Total commits in database: 30

Sample commit structure:
Repo: https://github.com/hm-group/gcp-projectfactory
SHA: 88ffb0214cde5bbd88697444e89bf3fe84ec3bad
Title: Merge pull request #15955 from hm-group/add-workload-identity-to-trendie
Diffs preview: [{"filename": "projects/trendie-d.yaml", "diff": "@@ -65,3 +65,6 @@ project:\n     - herman.lindstrom@hm.com\n     - andreas.bergstrom@hm.com\n     - manjunath.satishnaik@hm.com\n+  workloadIdentity:\...

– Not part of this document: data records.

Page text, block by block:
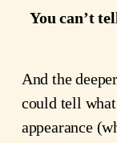
You can’t
And the
could tell
appearance
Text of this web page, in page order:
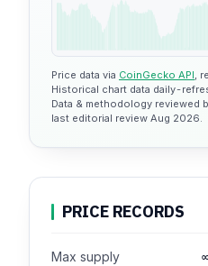
Price data via CoinGecko API,
Historical chart data daily-
Data & methodology reviewed
last editorial review Aug 2026.
PRICE RECORDS
Max supply ∞
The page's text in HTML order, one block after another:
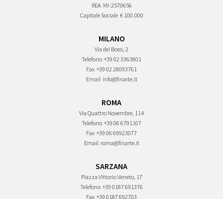
REA MI-2570656
Capitale Sociale € 100.000
MILANO
Via dei Bossi, 2
Telefono +39 02 3363801
Fax +39 02 28093761
Email info@finarte.it
ROMA
Via Quattro Novembre, 114
Telefono +39 06 6791107
Fax +39 06 69923077
Email roma@finarte.it
SARZANA
Piazza Vittorio Veneto, 17
Telefono +39 0187 691376
Fax +39 0187 692703
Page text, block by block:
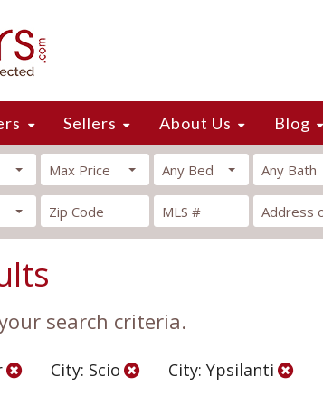
Sellers About Us Blog
Max Price Any Bed Any Bath
search criteria.
City: Scio City: Ypsilanti
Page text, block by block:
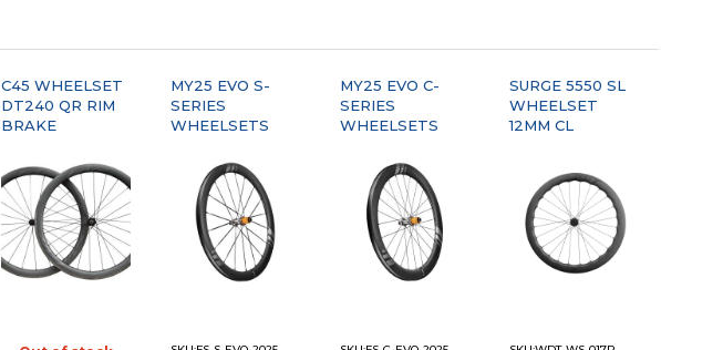
C45 WHEELSET
DT240 QR RIM
BRAKE
MY25 EVO S-
SERIES
WHEELSETS
MY25 EVO C-
SERIES
WHEELSETS
SURGE 5550 SL
WHEELSET
12MM CL
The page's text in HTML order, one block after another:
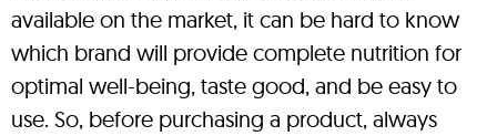
available on the market, it can be hard to know
which brand will provide complete nutrition for
optimal well-being, taste good, and be easy to
use. So, before purchasing a product, always
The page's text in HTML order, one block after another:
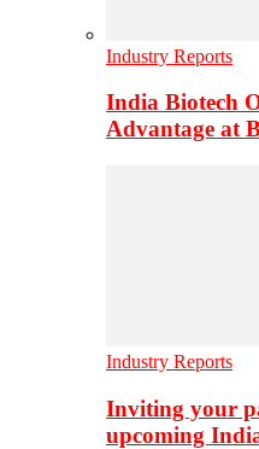
Industry Reports
India Biotech
Advantage at
Industry Reports
Inviting your
upcoming
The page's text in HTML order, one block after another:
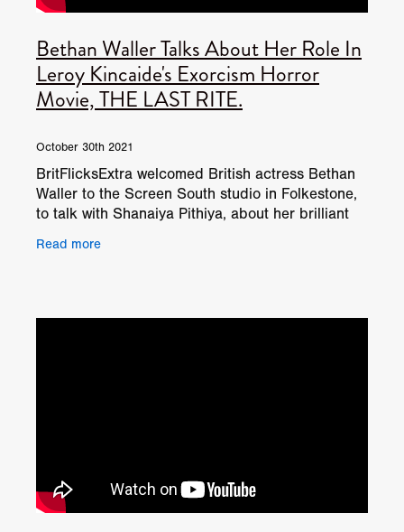
Bethan Waller Talks About Her Role In
Leroy Kincaide's Exorcism Horror
Movie, THE LAST RITE.
October 30th 2021
BritFlicksExtra welcomed British actress Bethan
Waller to the Screen South studio in Folkestone,
to talk with Shanaiya Pithiya, about her brilliant
Read more
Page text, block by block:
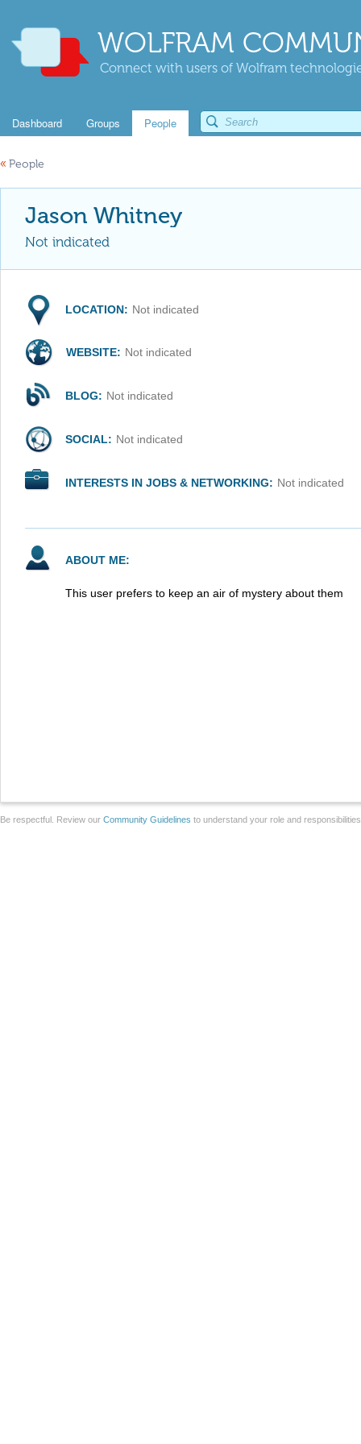
WOLFRAM
Connect with users of Wolfram
Dashboard Groups People
« People
Jason Whitney
Not indicated
LOCATION: Not indicated
WEBSITE: Not indicated
BLOG: Not indicated
SOCIAL: Not indicated
INTERESTS IN JOBS & NETWORKING: Not indicated
ABOUT ME:
This user prefers to keep an air of mystery about them
Be respectful. Review our Community Guidelines to understand your role and
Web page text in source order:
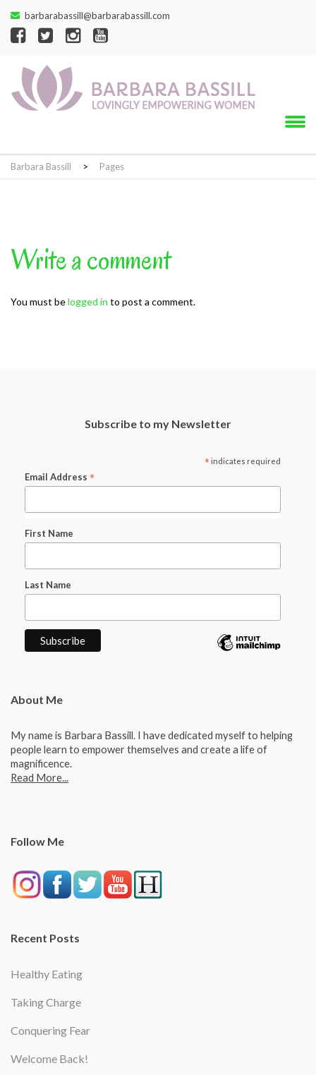
barbarabassill@barbarabassill.com
Barbara Bassill > Pages
Write a comment
You must belogged in to post a comment.
Subscribe to my Newsletter
* indicates required
Email Address *
First Name
Last Name
About Me
My name is Barbara Bassill. I have dedicated myself to helping
people learn to empower themselves and create a life of
magnificence.
Read More...
Follow Me
Recent Posts
Healthy Eating
Taking Charge
Conquering Fear
Welcome Back!
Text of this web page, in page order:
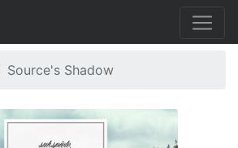
Source's Shadow
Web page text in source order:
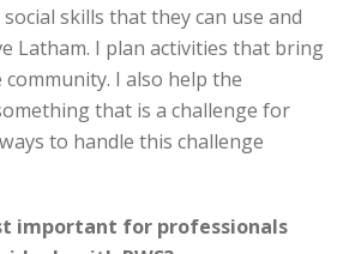
skills that they can use and
Latham. I plan activities that bring
I also help the
that is a challenge for
to handle this challenge
important for professionals
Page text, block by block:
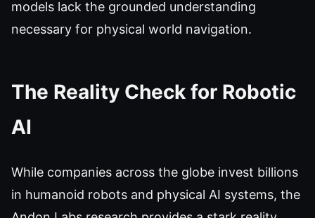
models lack the grounded understanding
necessary for physical world navigation.
The Reality Check for Robotic
AI
While companies across the globe invest billions
in humanoid robots and physical AI systems, the
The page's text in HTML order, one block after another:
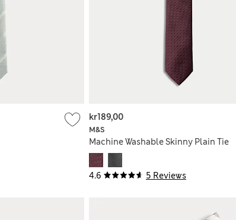
4.6 5 Reviews
M&S
Machine Washable Skinny Plain Tie
kr189,00
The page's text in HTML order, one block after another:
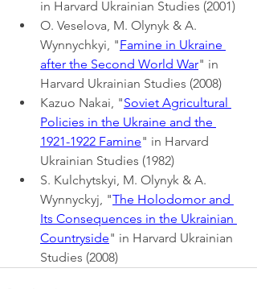
in Harvard Ukrainian Studies (2001)
O. Veselova, M. Olynyk & A.
Wynnychkyi, "Famine in Ukraine
after the Second World War" in
Harvard Ukrainian Studies (2008)
Kazuo Nakai, "Soviet Agricultural
Policies in the Ukraine and the
1921-1922 Famine" in Harvard
Ukrainian Studies (1982)
S. Kulchytskyi, M. Olynyk & A.
Wynnyckyj, "The Holodomor and
Its Consequences in the Ukrainian
Countryside" in Harvard Ukrainian
Studies (2008)
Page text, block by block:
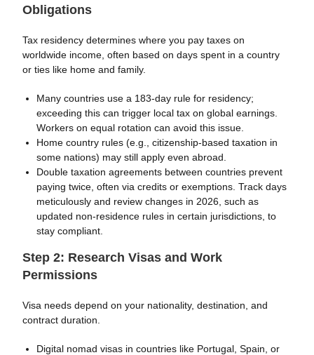
Obligations
Tax residency determines where you pay taxes on
worldwide income, often based on days spent in a country
or ties like home and family.
Many countries use a 183-day rule for residency;
exceeding this can trigger local tax on global earnings.
Workers on equal rotation can avoid this issue.
Home country rules (e.g., citizenship-based taxation in
some nations) may still apply even abroad.
Double taxation agreements between countries prevent
paying twice, often via credits or exemptions. Track days
meticulously and review changes in 2026, such as
updated non-residence rules in certain jurisdictions, to
stay compliant.
Step 2: Research Visas and Work
Permissions
Visa needs depend on your nationality, destination, and
contract duration.
Digital nomad visas in countries like Portugal, Spain, or
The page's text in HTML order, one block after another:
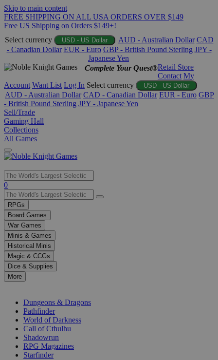
Skip to main content
FREE SHIPPING ON ALL USA ORDERS OVER $149
Free US Shipping on Orders $149+!
Select currency
USD - US Dollar AUD - Australian Dollar CAD
- Canadian Dollar EUR - Euro GBP - British Pound Sterling JPY -
Japanese Yen
Complete Your Quest®Retail Store
Contact My
Account Want List Log In Select currency USD - US Dollar
AUD - Australian Dollar CAD - Canadian Dollar EUR - Euro GBP
- British Pound Sterling JPY - Japanese Yen
Sell/Trade
Gaming Hall
Collections
All Games
Use
the
up
and
down
arrows
to
select
a
result.
Press
enter
selected
0
RPGs
Board Games
War Games
Minis & Games
Historical Minis
Magic & CCGs
Dice & Supplies
More
Dungeons & Dragons
Pathfinder
World of Darkness
Call of Cthulhu
Shadowrun
RPG Magazines
Starfinder
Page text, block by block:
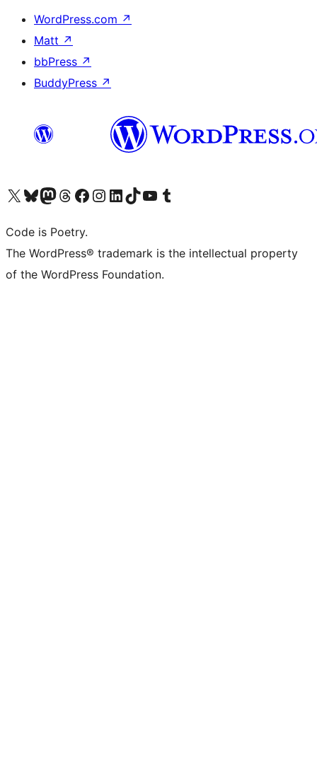
WordPress.com ↗
Matt ↗
bbPress ↗
BuddyPress ↗
Visit our X (formerly Twitter) account
Visit our Bluesky account
Visit our Mastodon account
Visit our Threads account
Visit our Facebook page
Visit our Instagram account
Visit our LinkedIn account
Visit our TikTok account
Visit our YouTube channel
Visit our Tumblr account
Code is Poetry.
The WordPress® trademark is the intellectual property
of the WordPress Foundation.
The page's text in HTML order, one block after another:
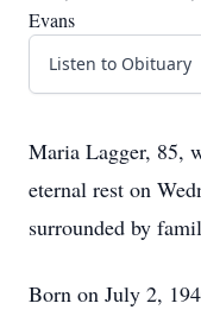
Evans
Listen to Obituary
Maria Lagger, 85,
eternal rest on
surrounded by
Born on July 2,
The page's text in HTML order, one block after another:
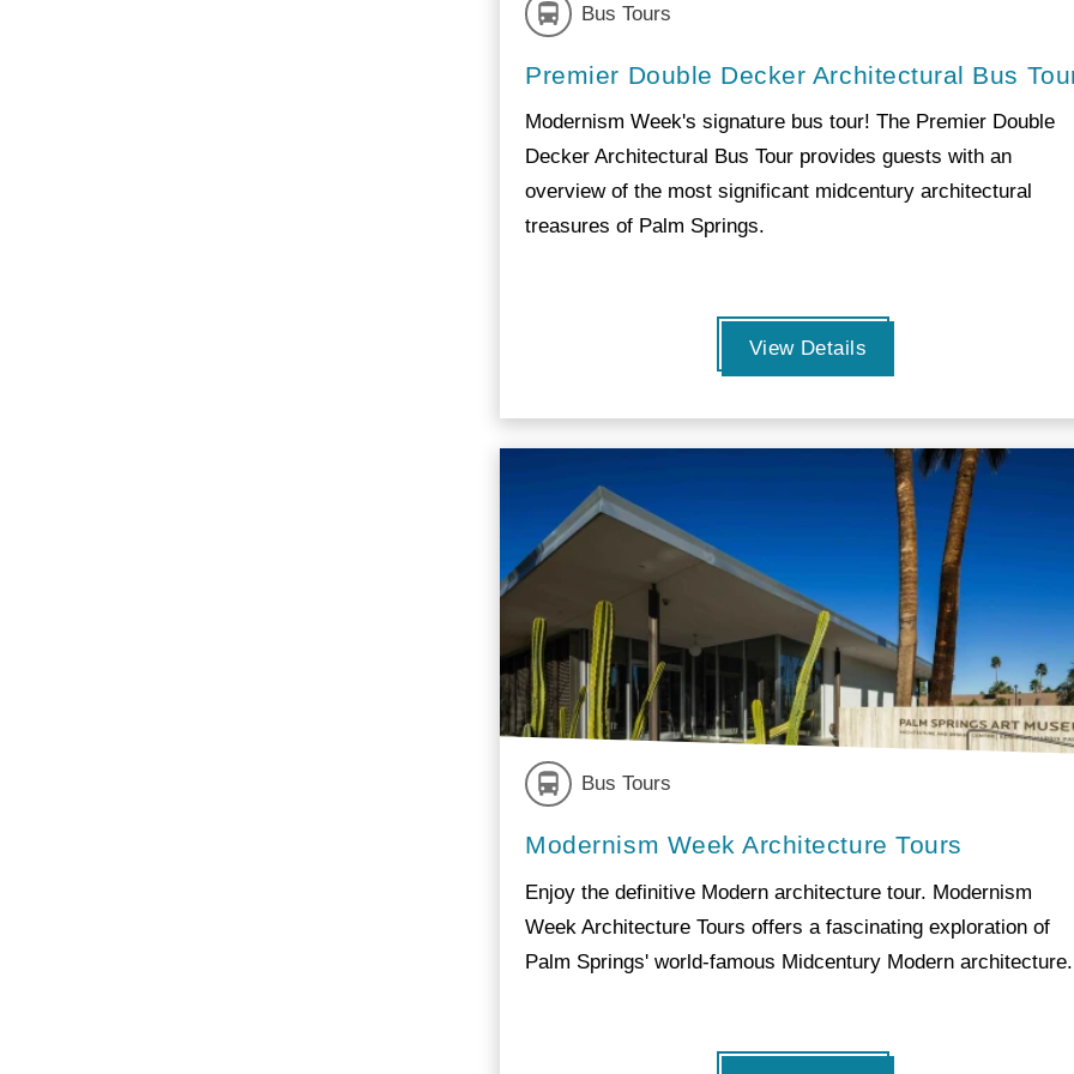
Bus Tours
Premier Double Decker Architectural Bus
Modernism Week's signature bus tour! The Premier Double
Decker Architectural Bus Tour provides guests with an
overview of the most significant midcentury architectural
treasures of Palm Springs.
View Details
Bus Tours
Modernism Week Architecture Tours
Enjoy the definitive Modern architecture tour. Modernism
Week Architecture Tours offers a fascinating exploration of
Palm Springs' world-famous Midcentury Modern architecture.
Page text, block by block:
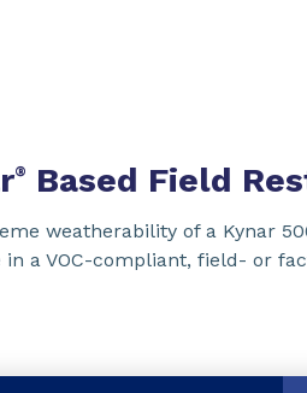
® Based Field
weatherability of a Kynar
in a VOC-compliant, field- or
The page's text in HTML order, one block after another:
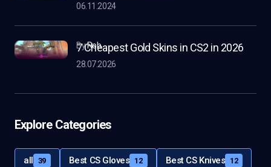
06.11.2024
7 Cheapest Gold Skins in CS2 in 2026
byRob
28.07.2026
Explore Categories
all 39 Best CS Gloves 12 Best CS Knives 12
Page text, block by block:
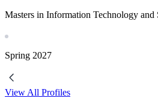
Masters in Information Technology and
Spring 2027
View All Profiles
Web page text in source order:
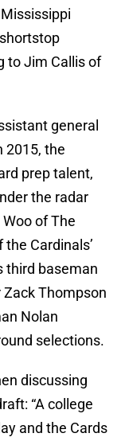
Mississippi
to Jim Callis of
general
2015, the
prep talent,
the radar
of The
Cardinals’
third baseman
Thompson
Nolan
selections.
discussing
“A college
and the Cards
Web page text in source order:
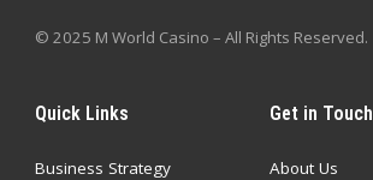
© 2025 M World Casino – All Rights Reserved.
Quick Links
Business Strategy
Get in Touch
About Us
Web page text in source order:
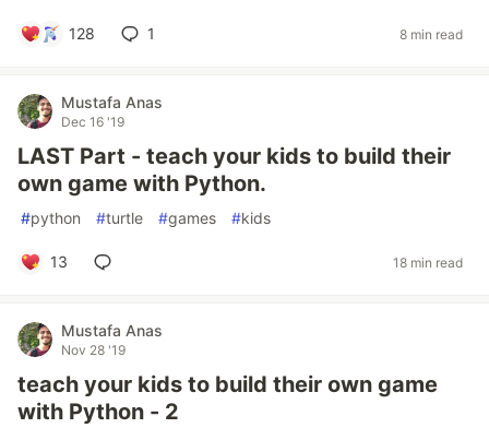
128 1 8 min read
Mustafa Anas
Dec 16 '19
LAST Part - teach your kids to build their
own game with Python.
#python #turtle #games #kids
13 18 min read
Mustafa Anas
Nov 28 '19
teach your kids to build their own game
with Python - 2
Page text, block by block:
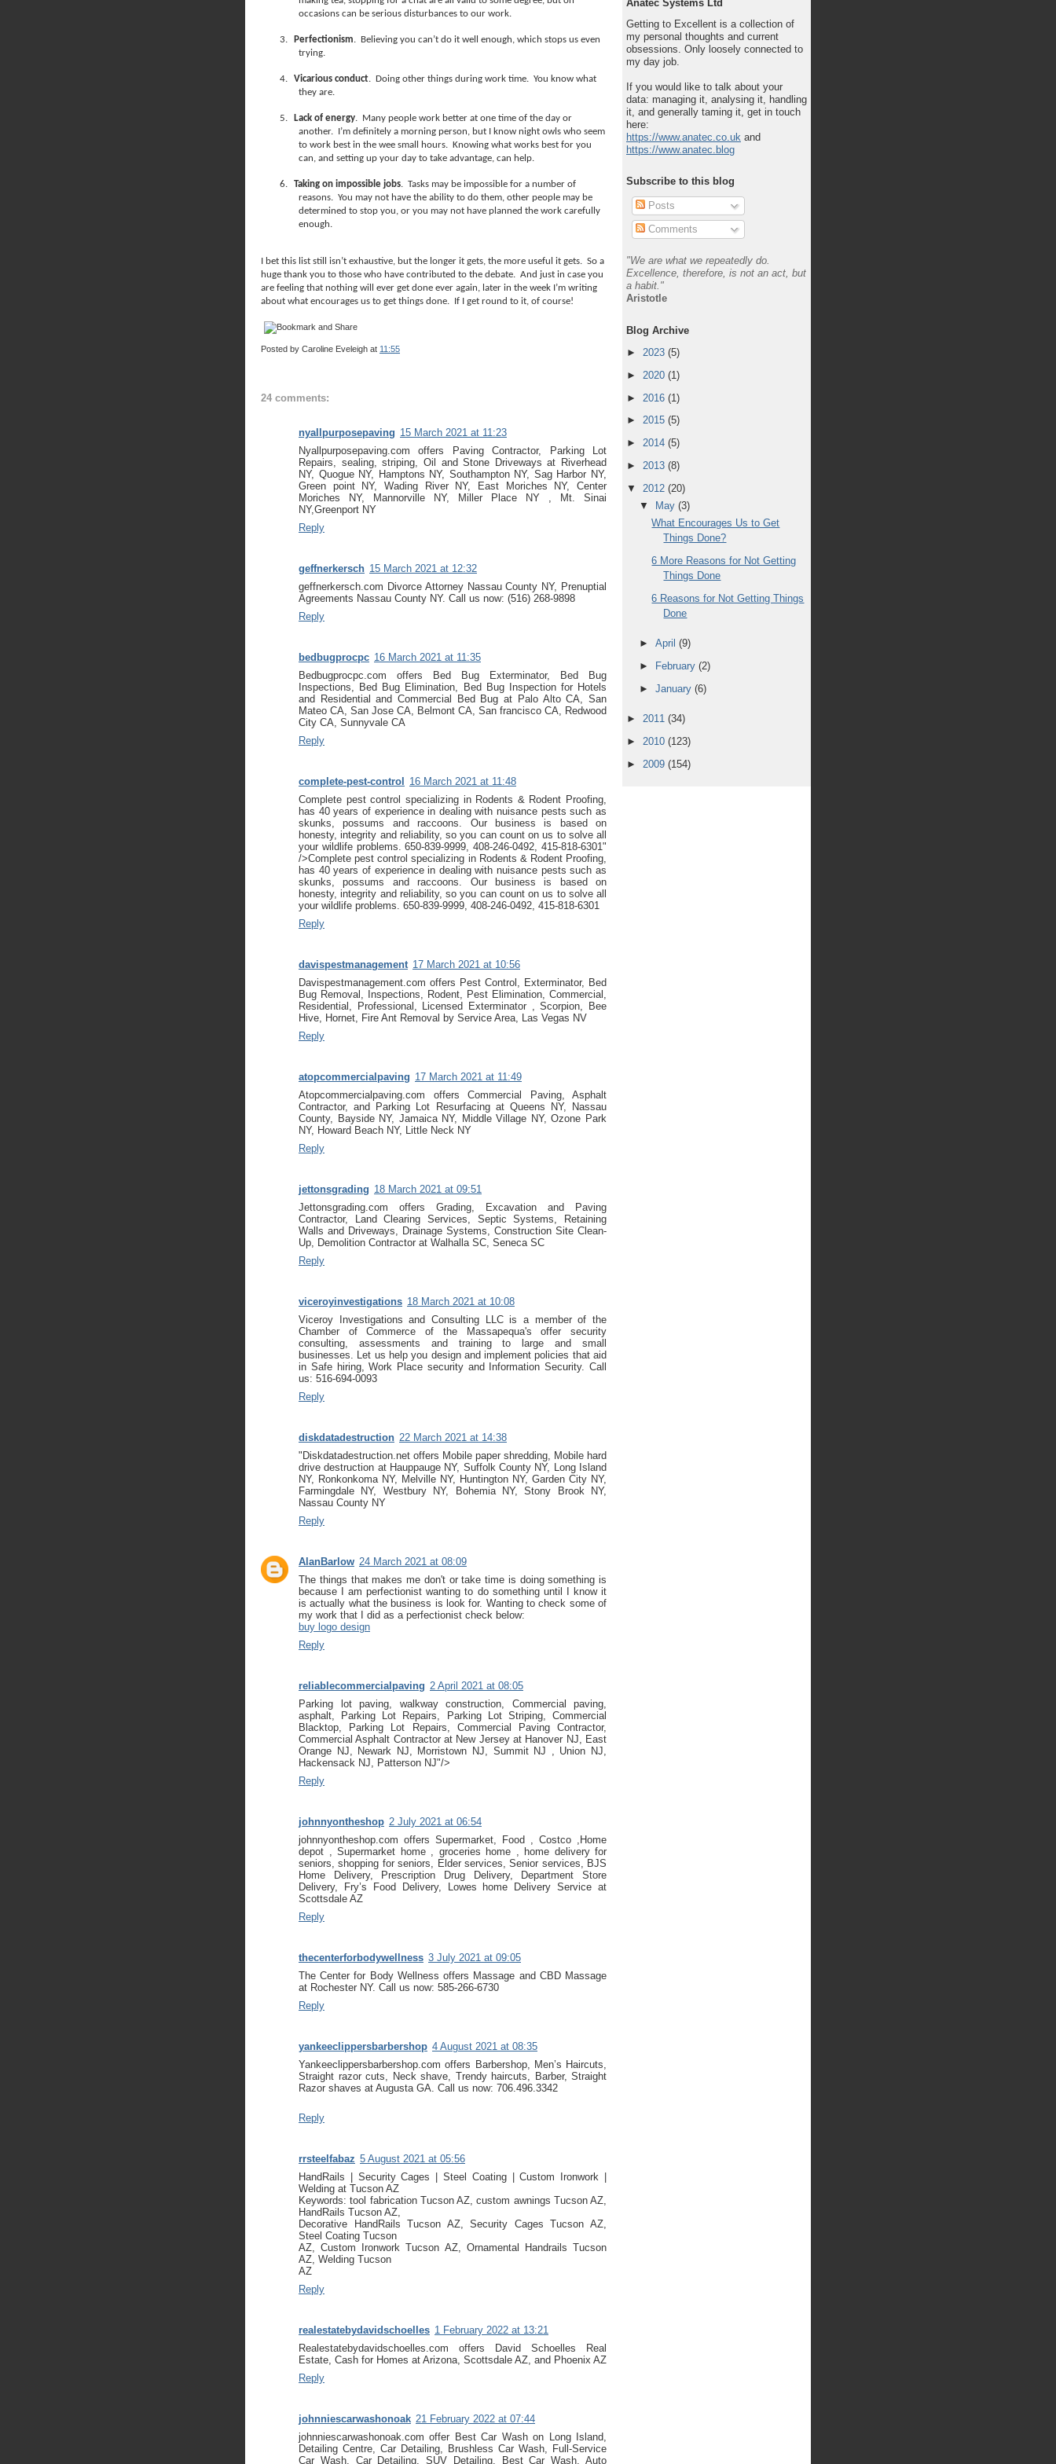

Number of files changed in sample commit: 1
First diff keys: ['filename', 'diff']
Sample diff content: @@ -65,3 +65,6 @@ project:
     - herman.lindstrom@hm.com
     - andreas.bergstrom@hm.com
     - manjunath.satishnaik@hm.com
+  workloadIdentity:
+    - repo: trendie-d-a07f-vertex-pipelines
+...


In [39]:
def analyze_diff_with_prompt(filename: str, diff_content: str, commit_title: str, repo: str) -> Dict[str, Any]:
    """
    Analyze a diff using OpenAI to determine if it's interesting.
    """
    
    if not diff_content or diff_content.strip() == "":
        return {
            "score": 0,
            "confidence": 1.0,
            "reason": "Empty diff",
            "category": "empty"
        }
    
    # Truncate diff if it's too long to avoid token limits
    max_diff_length = 2000
    truncated_diff = diff_content[:max_diff_length]
    if len(diff_content) > max_diff_length:
        truncated_diff += "\n... (truncated)"
    
    prompt = f"""
You are an EXTREMELY strict senior software engineer. Rate this code diff on a scale of 0-100 where you are VERY AGGRESSIVE and STINGY with high scores.

Repository: {repo}
Commit Title: {commit_title}
Filename: {filename}

Diff:
```
{truncated_diff}
```

SCORING GUIDELINES (BE RUTHLESS):
- 90-100: Only for EXCEPTIONAL changes like major security fixes, critical performance breakthroughs, or groundbreaking architectural improvements
- 80-89: Significant security vulnerabilities fixed, major performance optimizations, important API changes
- 70-79: Notable bug fixes, meaningful feature additions, important refactoring
- 60-69: Minor bug fixes, small features, routine improvements
- 40-59: Configuration changes, dependency updates, minor refactoring
- 20-39: Test additions, documentation improvements, code style changes
- 0-19: Trivial changes, formatting, comments, variable renames

BE EXTREMELY STRICT. Most commits should score 20-40. Only truly exceptional changes deserve 80+.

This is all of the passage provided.